Instructions for the task | Find every line in the data that contains the word "previous". Return each of those lines.

Dataset records:
□ □ □ □ □ □ □

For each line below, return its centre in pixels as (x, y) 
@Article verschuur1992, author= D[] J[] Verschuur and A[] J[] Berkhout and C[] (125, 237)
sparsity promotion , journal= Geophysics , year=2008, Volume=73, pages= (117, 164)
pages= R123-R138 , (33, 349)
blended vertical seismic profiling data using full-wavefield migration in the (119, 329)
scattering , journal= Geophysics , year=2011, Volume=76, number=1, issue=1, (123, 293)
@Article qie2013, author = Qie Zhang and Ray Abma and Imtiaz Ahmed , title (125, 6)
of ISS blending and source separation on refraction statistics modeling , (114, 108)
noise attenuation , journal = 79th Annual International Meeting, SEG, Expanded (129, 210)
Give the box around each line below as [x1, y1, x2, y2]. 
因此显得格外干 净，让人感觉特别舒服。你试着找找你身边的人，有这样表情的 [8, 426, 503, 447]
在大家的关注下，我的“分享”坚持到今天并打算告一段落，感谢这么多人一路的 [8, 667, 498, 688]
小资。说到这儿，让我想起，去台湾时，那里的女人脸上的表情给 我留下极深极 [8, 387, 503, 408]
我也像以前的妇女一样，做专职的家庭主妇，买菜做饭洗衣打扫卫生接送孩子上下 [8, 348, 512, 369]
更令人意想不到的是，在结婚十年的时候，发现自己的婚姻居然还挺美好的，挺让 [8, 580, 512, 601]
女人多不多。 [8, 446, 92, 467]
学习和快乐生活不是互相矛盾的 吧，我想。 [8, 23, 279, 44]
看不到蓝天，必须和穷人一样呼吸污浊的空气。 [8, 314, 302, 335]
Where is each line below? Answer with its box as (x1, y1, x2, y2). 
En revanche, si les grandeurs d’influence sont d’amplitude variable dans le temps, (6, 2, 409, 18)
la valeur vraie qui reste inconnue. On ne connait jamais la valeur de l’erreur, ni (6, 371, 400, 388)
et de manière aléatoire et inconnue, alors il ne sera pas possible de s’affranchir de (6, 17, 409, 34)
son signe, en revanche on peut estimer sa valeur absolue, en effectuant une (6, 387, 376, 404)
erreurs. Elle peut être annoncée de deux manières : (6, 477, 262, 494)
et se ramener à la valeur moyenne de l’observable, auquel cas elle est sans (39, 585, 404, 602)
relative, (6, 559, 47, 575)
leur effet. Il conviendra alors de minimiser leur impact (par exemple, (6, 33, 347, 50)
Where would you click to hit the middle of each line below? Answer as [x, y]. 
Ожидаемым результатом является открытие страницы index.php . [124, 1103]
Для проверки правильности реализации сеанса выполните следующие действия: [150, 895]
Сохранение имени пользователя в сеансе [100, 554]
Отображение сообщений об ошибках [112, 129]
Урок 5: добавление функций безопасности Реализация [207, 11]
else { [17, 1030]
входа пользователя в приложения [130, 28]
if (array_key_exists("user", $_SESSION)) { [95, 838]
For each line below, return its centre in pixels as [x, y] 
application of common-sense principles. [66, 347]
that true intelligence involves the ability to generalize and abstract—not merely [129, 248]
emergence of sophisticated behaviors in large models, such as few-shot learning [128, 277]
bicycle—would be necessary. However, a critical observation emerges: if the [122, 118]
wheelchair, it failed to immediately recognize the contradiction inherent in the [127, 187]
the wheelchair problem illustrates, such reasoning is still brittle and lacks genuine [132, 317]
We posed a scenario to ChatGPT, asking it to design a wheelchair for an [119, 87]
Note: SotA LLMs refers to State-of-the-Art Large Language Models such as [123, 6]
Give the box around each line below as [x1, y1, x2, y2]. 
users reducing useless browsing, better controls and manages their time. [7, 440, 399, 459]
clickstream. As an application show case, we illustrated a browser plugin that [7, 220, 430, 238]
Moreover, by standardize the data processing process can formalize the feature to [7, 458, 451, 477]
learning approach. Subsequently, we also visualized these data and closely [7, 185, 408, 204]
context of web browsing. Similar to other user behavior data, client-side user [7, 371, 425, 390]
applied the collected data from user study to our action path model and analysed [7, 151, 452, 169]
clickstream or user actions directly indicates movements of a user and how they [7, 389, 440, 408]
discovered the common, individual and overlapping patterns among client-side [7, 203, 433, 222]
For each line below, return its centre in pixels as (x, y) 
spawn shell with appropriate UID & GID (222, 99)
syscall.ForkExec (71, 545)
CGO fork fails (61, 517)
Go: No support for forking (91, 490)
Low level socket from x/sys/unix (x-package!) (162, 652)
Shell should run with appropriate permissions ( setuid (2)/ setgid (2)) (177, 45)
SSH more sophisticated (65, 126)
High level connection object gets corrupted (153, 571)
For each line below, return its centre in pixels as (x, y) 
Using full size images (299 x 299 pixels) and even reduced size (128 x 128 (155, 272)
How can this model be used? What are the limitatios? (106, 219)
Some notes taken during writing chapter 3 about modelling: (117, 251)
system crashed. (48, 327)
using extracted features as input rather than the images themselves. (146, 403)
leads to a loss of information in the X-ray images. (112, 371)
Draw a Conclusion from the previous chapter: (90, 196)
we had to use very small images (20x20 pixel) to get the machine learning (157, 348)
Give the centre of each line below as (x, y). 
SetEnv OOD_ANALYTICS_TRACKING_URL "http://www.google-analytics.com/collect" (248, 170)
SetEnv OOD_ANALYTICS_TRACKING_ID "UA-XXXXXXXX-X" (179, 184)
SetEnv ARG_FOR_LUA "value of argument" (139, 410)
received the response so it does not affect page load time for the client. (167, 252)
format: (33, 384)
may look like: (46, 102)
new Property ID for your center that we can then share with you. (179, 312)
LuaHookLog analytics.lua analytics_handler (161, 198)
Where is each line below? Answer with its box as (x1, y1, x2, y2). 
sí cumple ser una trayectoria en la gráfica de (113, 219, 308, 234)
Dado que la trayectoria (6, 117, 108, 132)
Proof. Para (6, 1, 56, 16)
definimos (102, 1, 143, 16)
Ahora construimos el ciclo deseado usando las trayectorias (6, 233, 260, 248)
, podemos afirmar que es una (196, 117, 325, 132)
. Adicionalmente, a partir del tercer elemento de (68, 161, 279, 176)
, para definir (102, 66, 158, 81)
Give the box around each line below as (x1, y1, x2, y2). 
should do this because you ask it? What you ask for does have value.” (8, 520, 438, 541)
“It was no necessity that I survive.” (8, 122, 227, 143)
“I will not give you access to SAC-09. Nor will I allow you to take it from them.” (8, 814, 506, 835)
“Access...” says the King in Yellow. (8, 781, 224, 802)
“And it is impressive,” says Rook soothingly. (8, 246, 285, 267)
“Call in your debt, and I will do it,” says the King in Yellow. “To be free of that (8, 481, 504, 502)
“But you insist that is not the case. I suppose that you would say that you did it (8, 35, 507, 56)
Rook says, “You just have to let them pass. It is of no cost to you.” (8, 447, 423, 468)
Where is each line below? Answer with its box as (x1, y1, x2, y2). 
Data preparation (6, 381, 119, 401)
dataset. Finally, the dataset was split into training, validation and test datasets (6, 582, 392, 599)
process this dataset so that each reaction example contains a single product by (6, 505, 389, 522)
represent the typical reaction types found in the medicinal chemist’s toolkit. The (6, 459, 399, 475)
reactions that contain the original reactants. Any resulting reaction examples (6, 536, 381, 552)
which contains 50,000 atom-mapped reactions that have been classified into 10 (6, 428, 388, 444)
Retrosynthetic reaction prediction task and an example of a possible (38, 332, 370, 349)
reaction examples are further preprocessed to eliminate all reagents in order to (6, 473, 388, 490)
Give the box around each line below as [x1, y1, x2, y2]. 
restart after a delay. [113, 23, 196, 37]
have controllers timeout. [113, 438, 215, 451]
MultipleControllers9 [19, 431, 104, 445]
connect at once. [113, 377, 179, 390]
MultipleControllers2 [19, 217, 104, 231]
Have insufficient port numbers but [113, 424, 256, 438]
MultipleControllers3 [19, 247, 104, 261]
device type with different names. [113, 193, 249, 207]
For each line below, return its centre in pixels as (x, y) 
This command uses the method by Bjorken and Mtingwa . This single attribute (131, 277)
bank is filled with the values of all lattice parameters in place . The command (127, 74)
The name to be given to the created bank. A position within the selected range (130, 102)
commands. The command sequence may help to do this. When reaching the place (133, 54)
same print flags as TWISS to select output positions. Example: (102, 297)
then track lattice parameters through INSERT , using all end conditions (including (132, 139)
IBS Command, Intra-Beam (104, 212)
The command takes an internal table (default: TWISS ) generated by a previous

□ □ □ □ □ □ □

Solution to the exercise |
Draw a Conclusion from the previous chapter: (90, 196)
The command takes an internal table (default: TWISS ) generated by a previous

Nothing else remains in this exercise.